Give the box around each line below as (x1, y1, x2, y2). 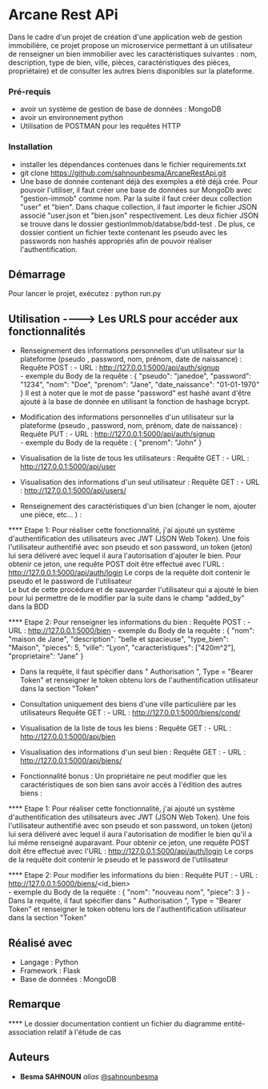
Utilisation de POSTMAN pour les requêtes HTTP (19, 122, 182, 131)
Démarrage (8, 267, 66, 281)
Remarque (8, 998, 62, 1011)
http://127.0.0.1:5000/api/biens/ (19, 756, 122, 766)
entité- (223, 1019, 246, 1028)
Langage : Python (19, 957, 78, 967)
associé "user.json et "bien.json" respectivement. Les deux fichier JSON (19, 210, 259, 220)
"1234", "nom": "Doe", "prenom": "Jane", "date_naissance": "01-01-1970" (19, 380, 260, 390)
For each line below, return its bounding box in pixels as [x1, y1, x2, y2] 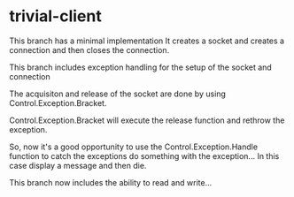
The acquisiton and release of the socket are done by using [9, 88, 226, 99]
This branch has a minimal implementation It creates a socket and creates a [9, 35, 285, 46]
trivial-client [9, 6, 102, 27]
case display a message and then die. [9, 160, 147, 170]
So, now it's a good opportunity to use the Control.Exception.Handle [9, 141, 259, 152]
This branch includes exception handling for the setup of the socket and [9, 62, 272, 72]
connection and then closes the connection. [9, 44, 170, 55]
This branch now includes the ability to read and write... [9, 177, 213, 187]
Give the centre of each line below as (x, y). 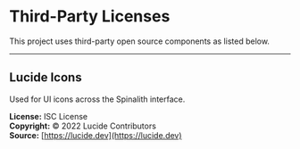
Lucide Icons (46, 78)
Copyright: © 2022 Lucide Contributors (83, 126)
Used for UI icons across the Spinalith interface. (97, 99)
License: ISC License (48, 116)
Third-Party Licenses (90, 17)
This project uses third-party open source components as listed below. (140, 41)
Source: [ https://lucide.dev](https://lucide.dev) (96, 135)
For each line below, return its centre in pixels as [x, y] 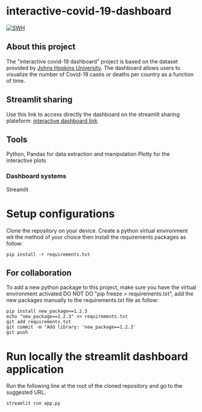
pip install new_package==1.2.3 [47, 311]
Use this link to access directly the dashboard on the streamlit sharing [93, 114]
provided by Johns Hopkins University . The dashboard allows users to [93, 68]
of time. [16, 80]
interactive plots [26, 161]
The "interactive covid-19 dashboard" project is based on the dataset [92, 61]
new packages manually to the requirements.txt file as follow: [82, 300]
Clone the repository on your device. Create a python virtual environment [97, 230]

EXERCISE PROMPT:
Output the lines above between the one holding "Lucide Icons (46, 78)" and the one holding "Source: [ https://lucide.dev](https://lucide.dev)", inclusive, with nothing before or after them.

ANSWER BELOW:
Lucide Icons (46, 78)
Copyright: © 2022 Lucide Contributors (83, 126)
Used for UI icons across the Spinalith interface. (97, 99)
License: ISC License (48, 116)
Third-Party Licenses (90, 17)
This project uses third-party open source components as listed below. (140, 41)
Source: [ https://lucide.dev](https://lucide.dev) (96, 135)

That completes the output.